Le destroyer Type 45 HMS Dragon a quitté Portsmouth mardi après‑midi pour la Méditerranée orientale. Il devrait arriver dans environ une semaine et sera, à son arrivée, le seul navire de guerre britannique présent dans la zone.
Partie de réaction, partie de protection, sa mission prioritaire est la défense de la base aérienne de l’OTAN à RAF Akrotiri, touchée plus tôt ce mois‑ci par un drone d’origine iranienne, « venu du Liban ou d’Irak », selon le secrétaire à la Défense John Healey.
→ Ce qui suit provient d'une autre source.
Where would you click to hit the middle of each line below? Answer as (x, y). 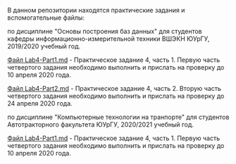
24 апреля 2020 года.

Le strike a causé « des dégâts minimes » à un hangar, mais a suffi à faire monter les tensions; trois bombardiers américains ont par ailleurs décollé de RAF Fairford, et le Premier ministre Sir Keir Starmer a approuvé une action « défensive » américaine visant des sites de missiles iraniens depuis des bases britanniques.
HMS Dragon a quitté le port fraîchement sorti d’une maintenance accélérée. « L’équipage de mon navire a travaillé sans relâche pour que nous soyons prêts pour notre mission en Méditerranée orientale », déclare le commandant Iain Giffin. Armé de missiles Sea Viper et appuyé par des hélicoptères Wildcat du 815 Naval Air Squadron équipés de missiles Martlet capables d’abattre des drones, le destroyer vise à fournir une couche de protection anti‑aérienne au-dessus des bases et des navires alliés.
Le navire de soutien RFA Lyme Bay a, pour sa part, été placé en « préparation renforcée » : il est actuellement à Gibraltar et n’a pas encore été engagé. Le ministère de la Défense précise que la mesure est purement prudente. Le Lyme Bay est un navire de débarquement de la classe Bay, conçu pour acheminer troupes, véhicules et matériels; il dispose aussi d’une plateforme aviation et d’installations médicales, ce qui le rend adapté aux évacuations et aux soins d’urgence si nécessaire.
Des informations indiquent que la RAF pourrait embarquer des médecins militaires et un hôpital de campagne mobile pour opérer à bord si le Lyme Bay est déployé. Le MoD refuse de confirmer un rôle précis en cas d’envoi, mais souligne que les capacités du navire correspondent aux missions humanitaires et de soutien logistique.
Le Royaume‑Uni combine posture défensive et options de soutien logistique : un destroyer armé en première ligne, un navire auxiliaire prêt à évacuer et soigner, et des bases aériennes fournissant le relais nécessaire pour des actions coordonnées. Le message est clair : Londres se prépare à protéger ses forces et ses ressortissants, tout en laissant une marge de manœuvre politique sur l’éventuelle implication opérationnelle.